**WHAT YOU SHOULD DO:**
Output the records precisely as they stand. Pictures are to be skipped.

Excerpts from a dataset:
******
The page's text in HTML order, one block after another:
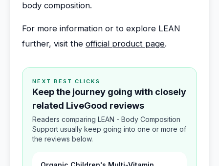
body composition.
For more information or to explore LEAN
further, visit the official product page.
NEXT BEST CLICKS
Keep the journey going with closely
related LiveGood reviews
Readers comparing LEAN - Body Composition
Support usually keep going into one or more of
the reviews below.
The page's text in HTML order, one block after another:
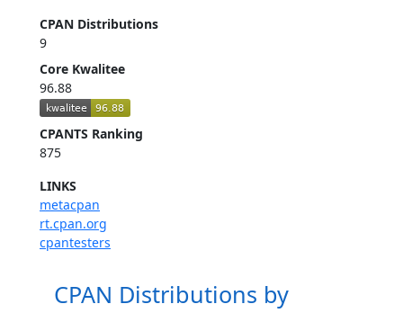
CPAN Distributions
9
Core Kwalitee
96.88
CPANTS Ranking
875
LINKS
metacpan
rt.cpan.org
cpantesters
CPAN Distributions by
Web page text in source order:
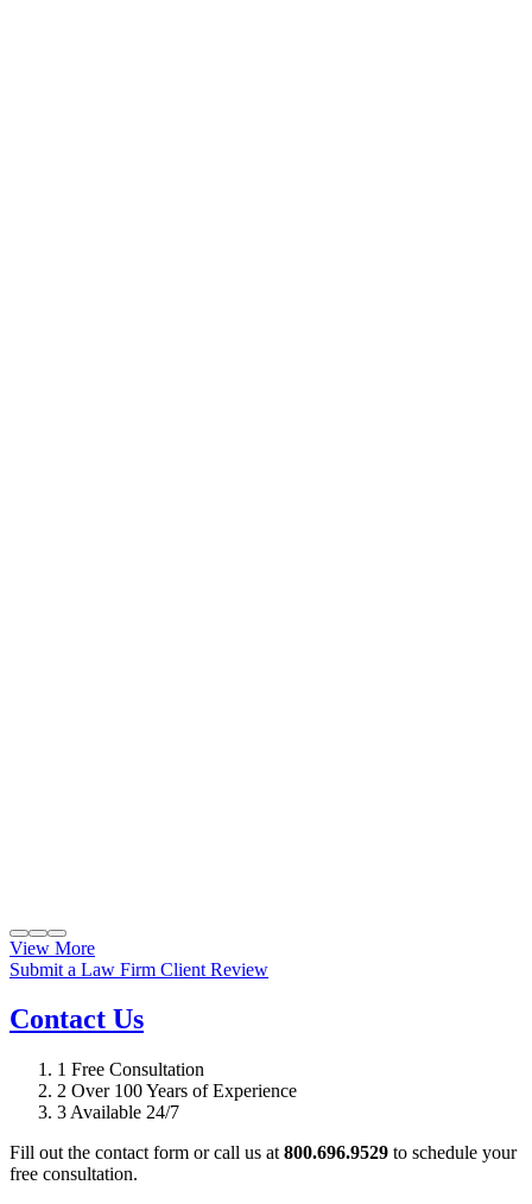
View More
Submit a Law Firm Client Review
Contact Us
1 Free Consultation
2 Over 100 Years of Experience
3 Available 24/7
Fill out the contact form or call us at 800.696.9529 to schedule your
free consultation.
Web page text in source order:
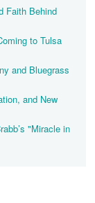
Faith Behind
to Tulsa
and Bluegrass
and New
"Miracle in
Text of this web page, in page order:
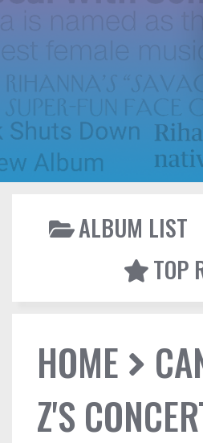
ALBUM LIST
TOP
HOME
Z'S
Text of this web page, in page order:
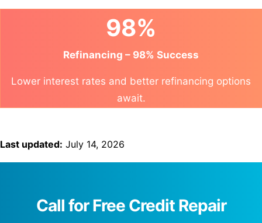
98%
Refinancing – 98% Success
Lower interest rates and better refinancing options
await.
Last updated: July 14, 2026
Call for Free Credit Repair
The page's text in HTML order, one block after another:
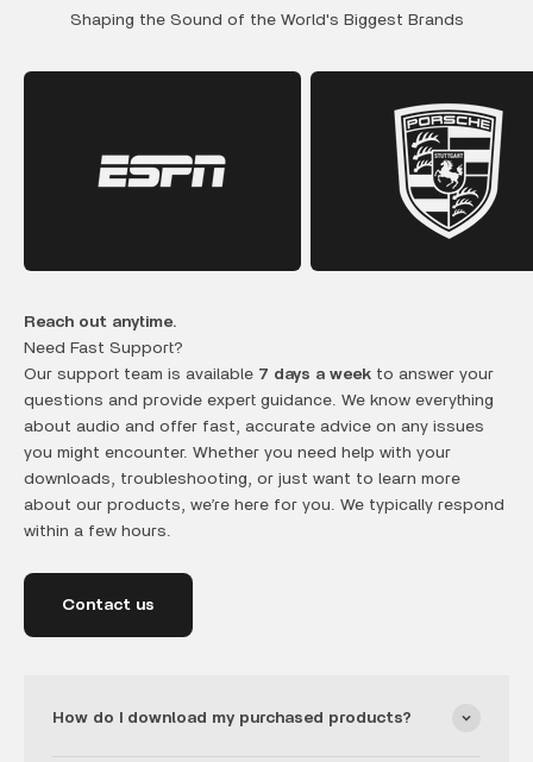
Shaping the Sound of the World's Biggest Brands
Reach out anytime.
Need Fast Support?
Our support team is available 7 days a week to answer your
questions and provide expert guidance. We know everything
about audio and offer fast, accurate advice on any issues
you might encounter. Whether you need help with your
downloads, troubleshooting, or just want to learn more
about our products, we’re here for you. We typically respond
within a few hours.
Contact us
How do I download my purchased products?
******
**EXERCISE ANSWER:**
The page's text in HTML order, one block after another:
body composition.
For more information or to explore LEAN
further, visit the official product page.
NEXT BEST CLICKS
Keep the journey going with closely
related LiveGood reviews
Readers comparing LEAN - Body Composition
Support usually keep going into one or more of
the reviews below.
The page's text in HTML order, one block after another:
CPAN Distributions
9
Core Kwalitee
96.88
CPANTS Ranking
875
LINKS
metacpan
rt.cpan.org
cpantesters
CPAN Distributions by
Web page text in source order:
View More
Submit a Law Firm Client Review
Contact Us
1 Free Consultation
2 Over 100 Years of Experience
3 Available 24/7
Fill out the contact form or call us at 800.696.9529 to schedule your
free consultation.
Web page text in source order:
Faith Behind
to Tulsa
and Bluegrass
and New
"Miracle in
Text of this web page, in page order:
ALBUM LIST
TOP
HOME
Z'S
Text of this web page, in page order:
98%
Refinancing – 98% Success
Lower interest rates and better refinancing options
await.
Last updated: July 14, 2026
Call for Free Credit Repair
The page's text in HTML order, one block after another:
Shaping the Sound of the World's Biggest Brands
Reach out anytime.
Need Fast Support?
Our support team is available 7 days a week to answer your
questions and provide expert guidance. We know everything
about audio and offer fast, accurate advice on any issues
you might encounter. Whether you need help with your
downloads, troubleshooting, or just want to learn more
about our products, we’re here for you. We typically respond
within a few hours.
Contact us
How do I download my purchased products?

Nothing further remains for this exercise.